What is expected:
Print nothing but the lines below starting at the line that holds "Mental disorders affect" and ending at the line that holds "performance on a", including both, each exactly as written.

Dataset entries:
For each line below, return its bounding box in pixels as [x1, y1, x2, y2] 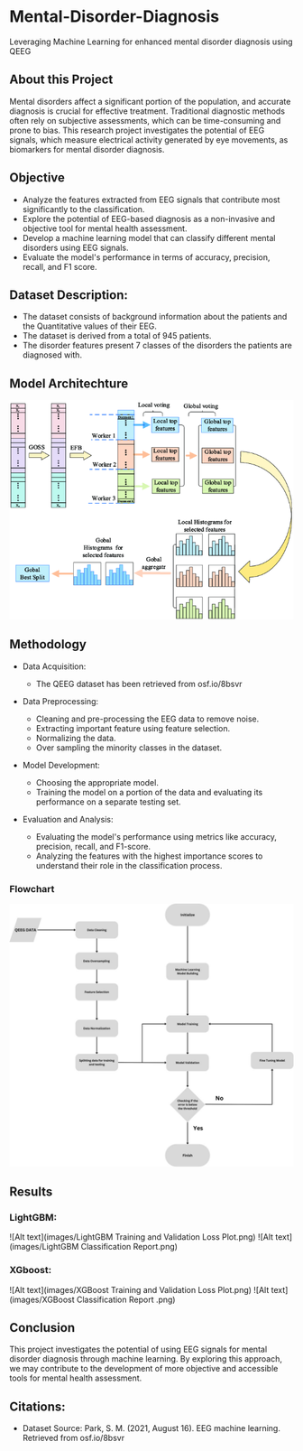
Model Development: [22, 759, 101, 770]
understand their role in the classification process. [35, 860, 223, 870]
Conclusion [9, 1320, 76, 1335]
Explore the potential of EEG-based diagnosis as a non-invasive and [22, 213, 276, 224]
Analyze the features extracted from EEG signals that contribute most [22, 194, 280, 205]
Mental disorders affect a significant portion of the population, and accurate [9, 96, 291, 107]
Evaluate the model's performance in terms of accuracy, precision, [22, 251, 271, 263]
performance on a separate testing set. [35, 796, 182, 807]
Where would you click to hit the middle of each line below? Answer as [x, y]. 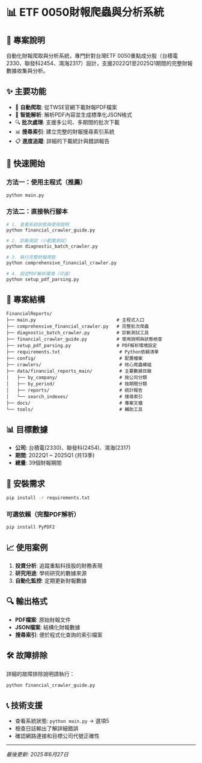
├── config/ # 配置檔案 [75, 358]
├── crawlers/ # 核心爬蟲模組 [79, 365]
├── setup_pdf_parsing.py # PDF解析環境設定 [82, 346]
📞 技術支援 [25, 705]
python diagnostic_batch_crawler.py [52, 247]
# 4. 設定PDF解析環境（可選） [40, 274]
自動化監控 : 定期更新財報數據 [51, 580]
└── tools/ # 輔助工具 [75, 409]
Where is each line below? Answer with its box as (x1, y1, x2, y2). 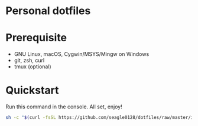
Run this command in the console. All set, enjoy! (5, 103, 122, 110)
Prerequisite (5, 31, 67, 45)
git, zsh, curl (14, 57, 45, 64)
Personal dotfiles (5, 4, 91, 18)
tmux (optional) (14, 63, 51, 70)
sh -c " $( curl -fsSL (5, 115, 57, 121)
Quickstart (5, 84, 60, 97)
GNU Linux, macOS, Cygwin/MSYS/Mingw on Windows (14, 51, 150, 58)
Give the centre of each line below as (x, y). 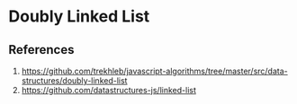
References (41, 50)
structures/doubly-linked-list (74, 81)
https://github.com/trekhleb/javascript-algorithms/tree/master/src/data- (155, 71)
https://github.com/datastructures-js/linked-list (109, 90)
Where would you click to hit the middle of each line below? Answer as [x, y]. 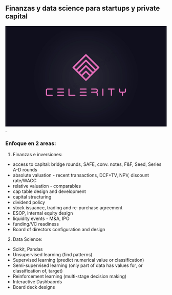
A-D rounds [25, 170]
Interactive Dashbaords [37, 282]
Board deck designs [34, 287]
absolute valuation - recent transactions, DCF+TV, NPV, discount [81, 175]
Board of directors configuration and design [59, 230]
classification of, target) [38, 271]
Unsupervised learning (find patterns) [52, 255]
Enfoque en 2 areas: [31, 143]
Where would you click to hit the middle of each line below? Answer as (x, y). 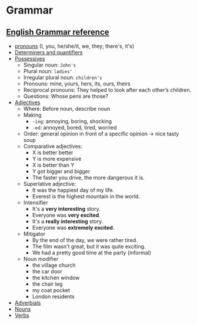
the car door (47, 271)
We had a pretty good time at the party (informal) (92, 253)
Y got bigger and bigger (61, 171)
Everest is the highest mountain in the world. (86, 196)
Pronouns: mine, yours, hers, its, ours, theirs (77, 84)
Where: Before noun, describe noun (67, 109)
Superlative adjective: (50, 184)
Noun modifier (41, 259)
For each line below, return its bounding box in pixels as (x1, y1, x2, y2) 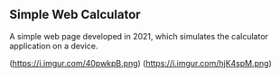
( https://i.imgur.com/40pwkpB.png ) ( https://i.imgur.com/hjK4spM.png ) (9, 57, 273, 68)
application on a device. (9, 40, 98, 51)
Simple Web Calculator (9, 7, 142, 22)
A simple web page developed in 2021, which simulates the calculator (9, 30, 269, 41)

Solution for this problem:
Mental disorders affect a significant portion of the population, and accurate [9, 96, 291, 107]
Evaluate the model's performance in terms of accuracy, precision, [22, 251, 271, 263]
performance on a separate testing set. [35, 796, 182, 807]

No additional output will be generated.